## WHAT YOU HAVE TO DO:
Would you copy out the following entries exactly, without any of the pictures?

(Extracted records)
....

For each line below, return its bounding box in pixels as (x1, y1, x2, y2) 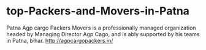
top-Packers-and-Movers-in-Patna (6, 4, 190, 18)
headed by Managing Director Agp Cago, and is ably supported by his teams (6, 30, 200, 37)
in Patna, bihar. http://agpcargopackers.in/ (6, 37, 113, 44)
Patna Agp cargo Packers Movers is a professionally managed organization (6, 24, 196, 31)
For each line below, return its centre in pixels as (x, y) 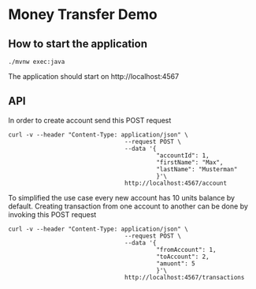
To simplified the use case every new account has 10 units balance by (121, 197)
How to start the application (78, 44)
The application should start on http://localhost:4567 (94, 76)
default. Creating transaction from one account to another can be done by (128, 206)
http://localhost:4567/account (176, 183)
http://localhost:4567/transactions (185, 277)
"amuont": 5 (176, 263)
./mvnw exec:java (37, 62)
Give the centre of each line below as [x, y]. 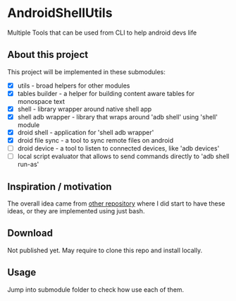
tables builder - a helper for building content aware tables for [106, 93]
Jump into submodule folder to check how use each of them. [96, 289]
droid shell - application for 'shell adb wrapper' [86, 132]
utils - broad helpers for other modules [74, 85]
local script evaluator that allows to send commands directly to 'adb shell [123, 156]
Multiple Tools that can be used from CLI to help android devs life [102, 33]
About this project [48, 55]
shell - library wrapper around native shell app [85, 109]
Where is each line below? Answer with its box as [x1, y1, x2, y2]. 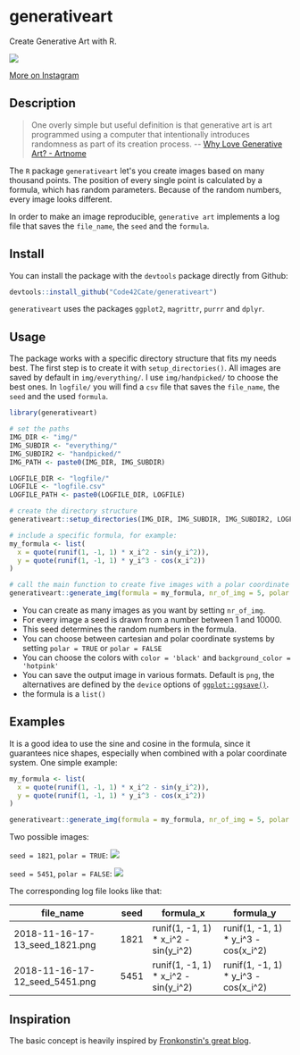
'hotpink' [21, 662, 60, 671]
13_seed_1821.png [13, 939, 96, 951]
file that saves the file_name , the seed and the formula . [9, 221, 210, 231]
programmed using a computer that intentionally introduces [30, 129, 250, 139]
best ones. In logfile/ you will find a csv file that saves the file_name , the [9, 381, 280, 392]
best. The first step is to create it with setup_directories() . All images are [9, 363, 281, 373]
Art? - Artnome [30, 147, 87, 158]
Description [9, 96, 76, 111]
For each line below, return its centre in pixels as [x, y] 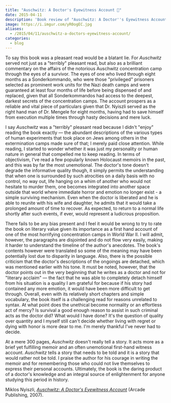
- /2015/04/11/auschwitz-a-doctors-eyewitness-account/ [70, 34]
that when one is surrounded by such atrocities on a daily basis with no [80, 176]
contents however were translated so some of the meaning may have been [83, 251]
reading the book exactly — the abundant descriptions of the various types [84, 132]
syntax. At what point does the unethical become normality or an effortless [83, 305]
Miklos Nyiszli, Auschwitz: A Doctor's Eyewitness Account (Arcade [75, 389]
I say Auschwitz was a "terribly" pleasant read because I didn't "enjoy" [79, 127]
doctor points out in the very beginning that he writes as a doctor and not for [85, 272]
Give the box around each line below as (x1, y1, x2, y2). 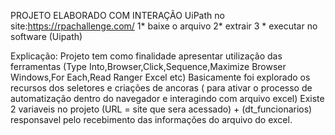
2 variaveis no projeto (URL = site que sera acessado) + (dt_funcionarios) (10, 103, 313, 115)
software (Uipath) (10, 31, 83, 42)
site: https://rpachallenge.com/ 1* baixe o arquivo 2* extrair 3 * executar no (10, 20, 318, 32)
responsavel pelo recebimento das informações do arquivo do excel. (10, 114, 293, 125)
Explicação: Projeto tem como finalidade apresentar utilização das (10, 50, 283, 62)
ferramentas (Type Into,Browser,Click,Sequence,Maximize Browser (10, 61, 287, 72)
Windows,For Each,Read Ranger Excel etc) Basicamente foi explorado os (10, 71, 311, 83)
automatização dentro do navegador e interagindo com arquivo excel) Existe (10, 93, 325, 104)
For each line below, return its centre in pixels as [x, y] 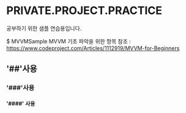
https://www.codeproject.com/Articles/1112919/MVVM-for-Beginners [93, 48]
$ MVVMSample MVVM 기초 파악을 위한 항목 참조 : [69, 41]
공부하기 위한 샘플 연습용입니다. [44, 28]
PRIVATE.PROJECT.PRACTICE [84, 11]
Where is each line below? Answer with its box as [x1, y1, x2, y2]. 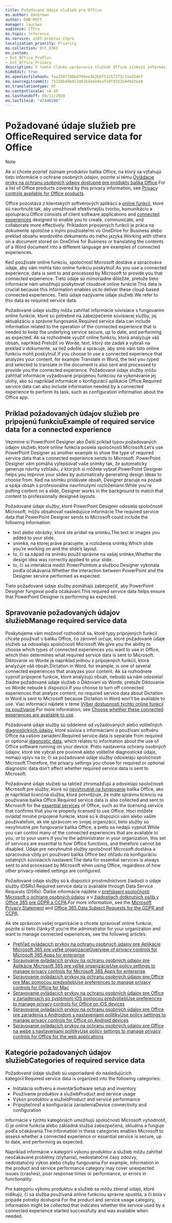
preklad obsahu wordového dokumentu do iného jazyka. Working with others [5, 233, 166, 239]
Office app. [5, 394, 29, 400]
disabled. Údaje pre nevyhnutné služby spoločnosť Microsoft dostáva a [5, 846, 156, 852]
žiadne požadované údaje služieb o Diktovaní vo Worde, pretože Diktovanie [5, 679, 164, 685]
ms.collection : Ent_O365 [5, 46, 58, 51]
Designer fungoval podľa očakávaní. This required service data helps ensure [5, 588, 165, 594]
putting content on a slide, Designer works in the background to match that [5, 488, 164, 494]
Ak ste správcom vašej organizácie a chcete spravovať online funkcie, [5, 920, 153, 926]
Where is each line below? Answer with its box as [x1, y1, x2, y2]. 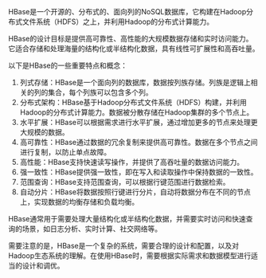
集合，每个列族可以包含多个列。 [47, 88, 153, 97]
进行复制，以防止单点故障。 [19, 147, 111, 157]
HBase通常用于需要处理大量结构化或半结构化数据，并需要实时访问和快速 [8, 214, 246, 223]
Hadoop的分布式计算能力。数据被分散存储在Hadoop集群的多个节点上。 [19, 108, 254, 117]
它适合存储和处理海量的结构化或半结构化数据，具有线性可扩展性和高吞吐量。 [8, 44, 260, 53]
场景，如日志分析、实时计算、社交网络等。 [22, 224, 162, 233]
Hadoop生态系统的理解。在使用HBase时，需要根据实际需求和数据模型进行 [8, 251, 252, 260]
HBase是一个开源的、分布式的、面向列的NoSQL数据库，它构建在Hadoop [8, 7, 247, 16]
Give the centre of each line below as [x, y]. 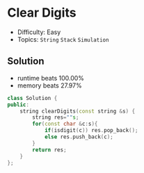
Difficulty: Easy [39, 32]
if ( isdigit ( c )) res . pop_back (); [91, 131]
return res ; [50, 150]
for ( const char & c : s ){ [65, 124]
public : [18, 105]
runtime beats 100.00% [51, 78]
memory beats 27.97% [49, 85]
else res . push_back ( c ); [79, 137]
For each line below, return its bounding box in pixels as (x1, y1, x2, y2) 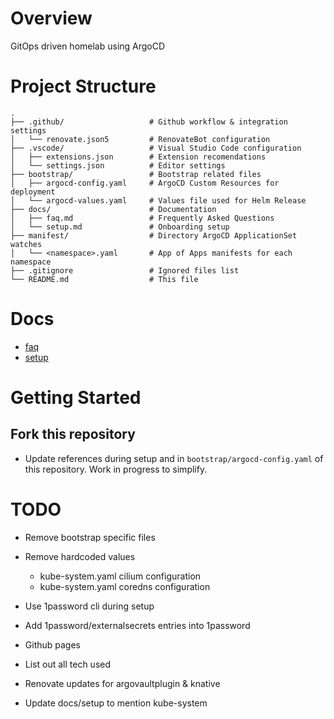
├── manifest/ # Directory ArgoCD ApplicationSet (10, 230, 298, 241)
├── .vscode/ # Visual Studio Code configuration (10, 143, 302, 153)
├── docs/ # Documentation (10, 204, 217, 214)
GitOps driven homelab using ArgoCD (10, 40, 166, 52)
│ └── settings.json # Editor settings (10, 160, 226, 171)
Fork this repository (10, 426, 136, 443)
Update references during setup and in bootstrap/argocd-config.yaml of (24, 452, 324, 464)
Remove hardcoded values (24, 550, 136, 562)
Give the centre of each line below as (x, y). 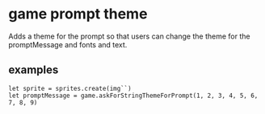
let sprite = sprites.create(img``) (70, 88)
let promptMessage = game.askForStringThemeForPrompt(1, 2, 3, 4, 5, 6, (133, 96)
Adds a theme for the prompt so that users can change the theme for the (129, 36)
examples (34, 70)
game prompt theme (78, 14)
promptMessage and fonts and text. (68, 44)
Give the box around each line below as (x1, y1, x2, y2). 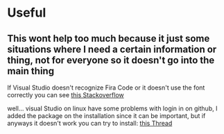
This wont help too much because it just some (7, 33, 210, 44)
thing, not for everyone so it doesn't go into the (7, 54, 215, 66)
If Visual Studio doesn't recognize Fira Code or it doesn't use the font (7, 83, 205, 92)
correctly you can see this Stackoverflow (7, 91, 124, 99)
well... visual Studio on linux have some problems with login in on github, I (7, 104, 218, 112)
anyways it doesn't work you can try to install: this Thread (7, 119, 173, 127)
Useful (7, 5, 46, 21)
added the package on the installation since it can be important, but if (7, 112, 206, 119)

....

## RESPONSE BELOW:
For each line below, return its bounding box in pixels as (x1, y1, x2, y2) 
top-Packers-and-Movers-in-Patna (6, 4, 190, 18)
headed by Managing Director Agp Cago, and is ably supported by his teams (6, 30, 200, 37)
in Patna, bihar. http://agpcargopackers.in/ (6, 37, 113, 44)
Patna Agp cargo Packers Movers is a professionally managed organization (6, 24, 196, 31)
For each line below, return its centre in pixels as (x, y) 
To simplified the use case every new account has 10 units balance by (121, 197)
How to start the application (78, 44)
The application should start on http://localhost:4567 (94, 76)
default. Creating transaction from one account to another can be done by (128, 206)
http://localhost:4567/account (176, 183)
http://localhost:4567/transactions (185, 277)
"amuont": 5 (176, 263)
./mvnw exec:java (37, 62)
Give the centre of each line below as [x, y]. 
tables builder - a helper for building content aware tables for [106, 93]
Jump into submodule folder to check how use each of them. [96, 289]
droid shell - application for 'shell adb wrapper' [86, 132]
utils - broad helpers for other modules [74, 85]
local script evaluator that allows to send commands directly to 'adb shell [123, 156]
Multiple Tools that can be used from CLI to help android devs life [102, 33]
About this project [48, 55]
shell - library wrapper around native shell app [85, 109]
Where is each line below? Answer with its box as [x1, y1, x2, y2]. 
'hotpink' [21, 662, 60, 671]
13_seed_1821.png [13, 939, 96, 951]
file that saves the file_name , the seed and the formula . [9, 221, 210, 231]
programmed using a computer that intentionally introduces [30, 129, 250, 139]
best ones. In logfile/ you will find a csv file that saves the file_name , the [9, 381, 280, 392]
best. The first step is to create it with setup_directories() . All images are [9, 363, 281, 373]
Art? - Artnome [30, 147, 87, 158]
Description [9, 96, 76, 111]
For each line below, return its centre in pixels as [x, y] 
- /2015/04/11/auschwitz-a-doctors-eyewitness-account/ [70, 34]
that when one is surrounded by such atrocities on a daily basis with no [80, 176]
contents however were translated so some of the meaning may have been [83, 251]
reading the book exactly — the abundant descriptions of the various types [84, 132]
syntax. At what point does the unethical become normality or an effortless [83, 305]
Miklos Nyiszli, Auschwitz: A Doctor's Eyewitness Account (Arcade [75, 389]
I say Auschwitz was a "terribly" pleasant read because I didn't "enjoy" [79, 127]
doctor points out in the very beginning that he writes as a doctor and not for [85, 272]
Give the box around each line below as (x1, y1, x2, y2). 
2 variaveis no projeto (URL = site que sera acessado) + (dt_funcionarios) (10, 103, 313, 115)
software (Uipath) (10, 31, 83, 42)
site: https://rpachallenge.com/ 1* baixe o arquivo 2* extrair 3 * executar no (10, 20, 318, 32)
responsavel pelo recebimento das informações do arquivo do excel. (10, 114, 293, 125)
Explicação: Projeto tem como finalidade apresentar utilização das (10, 50, 283, 62)
ferramentas (Type Into,Browser,Click,Sequence,Maximize Browser (10, 61, 287, 72)
Windows,For Each,Read Ranger Excel etc) Basicamente foi explorado os (10, 71, 311, 83)
automatização dentro do navegador e interagindo com arquivo excel) Existe (10, 93, 325, 104)
For each line below, return its centre in pixels as [x, y] 
https://www.codeproject.com/Articles/1112919/MVVM-for-Beginners [93, 48]
$ MVVMSample MVVM 기초 파악을 위한 항목 참조 : [69, 41]
공부하기 위한 샘플 연습용입니다. [44, 28]
PRIVATE.PROJECT.PRACTICE [84, 11]
Where is each line below? Answer with its box as [x1, y1, x2, y2]. 
preklad obsahu wordového dokumentu do iného jazyka. Working with others [5, 233, 166, 239]
Office app. [5, 394, 29, 400]
disabled. Údaje pre nevyhnutné služby spoločnosť Microsoft dostáva a [5, 846, 156, 852]
žiadne požadované údaje služieb o Diktovaní vo Worde, pretože Diktovanie [5, 679, 164, 685]
ms.collection : Ent_O365 [5, 46, 58, 51]
Designer fungoval podľa očakávaní. This required service data helps ensure [5, 588, 165, 594]
putting content on a slide, Designer works in the background to match that [5, 488, 164, 494]
Ak ste správcom vašej organizácie a chcete spravovať online funkcie, [5, 920, 153, 926]
Where is each line below? Answer with its box as [x1, y1, x2, y2]. 
集合，每个列族可以包含多个列。 [47, 88, 153, 97]
进行复制，以防止单点故障。 [19, 147, 111, 157]
HBase通常用于需要处理大量结构化或半结构化数据，并需要实时访问和快速 [8, 214, 246, 223]
Hadoop的分布式计算能力。数据被分散存储在Hadoop集群的多个节点上。 [19, 108, 254, 117]
它适合存储和处理海量的结构化或半结构化数据，具有线性可扩展性和高吞吐量。 [8, 44, 260, 53]
场景，如日志分析、实时计算、社交网络等。 [22, 224, 162, 233]
Hadoop生态系统的理解。在使用HBase时，需要根据实际需求和数据模型进行 [8, 251, 252, 260]
HBase是一个开源的、分布式的、面向列的NoSQL数据库，它构建在Hadoop [8, 7, 247, 16]
Give the centre of each line below as [x, y]. 
Difficulty: Easy [39, 32]
if ( isdigit ( c )) res . pop_back (); [91, 131]
return res ; [50, 150]
for ( const char & c : s ){ [65, 124]
public : [18, 105]
runtime beats 100.00% [51, 78]
memory beats 27.97% [49, 85]
else res . push_back ( c ); [79, 137]
For each line below, return its bounding box in pixels as (x1, y1, x2, y2) 
├── manifest/ # Directory ArgoCD ApplicationSet (10, 230, 298, 241)
├── .vscode/ # Visual Studio Code configuration (10, 143, 302, 153)
├── docs/ # Documentation (10, 204, 217, 214)
GitOps driven homelab using ArgoCD (10, 40, 166, 52)
│ └── settings.json # Editor settings (10, 160, 226, 171)
Fork this repository (10, 426, 136, 443)
Update references during setup and in bootstrap/argocd-config.yaml of (24, 452, 324, 464)
Remove hardcoded values (24, 550, 136, 562)
Give the centre of each line below as (x, y). 
let sprite = sprites.create(img``) (70, 88)
let promptMessage = game.askForStringThemeForPrompt(1, 2, 3, 4, 5, 6, (133, 96)
Adds a theme for the prompt so that users can change the theme for the (129, 36)
examples (34, 70)
game prompt theme (78, 14)
promptMessage and fonts and text. (68, 44)
Give the box around each line below as (x1, y1, x2, y2). 
This wont help too much because it just some (7, 33, 210, 44)
thing, not for everyone so it doesn't go into the (7, 54, 215, 66)
If Visual Studio doesn't recognize Fira Code or it doesn't use the font (7, 83, 205, 92)
correctly you can see this Stackoverflow (7, 91, 124, 99)
well... visual Studio on linux have some problems with login in on github, I (7, 104, 218, 112)
anyways it doesn't work you can try to install: this Thread (7, 119, 173, 127)
Useful (7, 5, 46, 21)
added the package on the installation since it can be important, but if (7, 112, 206, 119)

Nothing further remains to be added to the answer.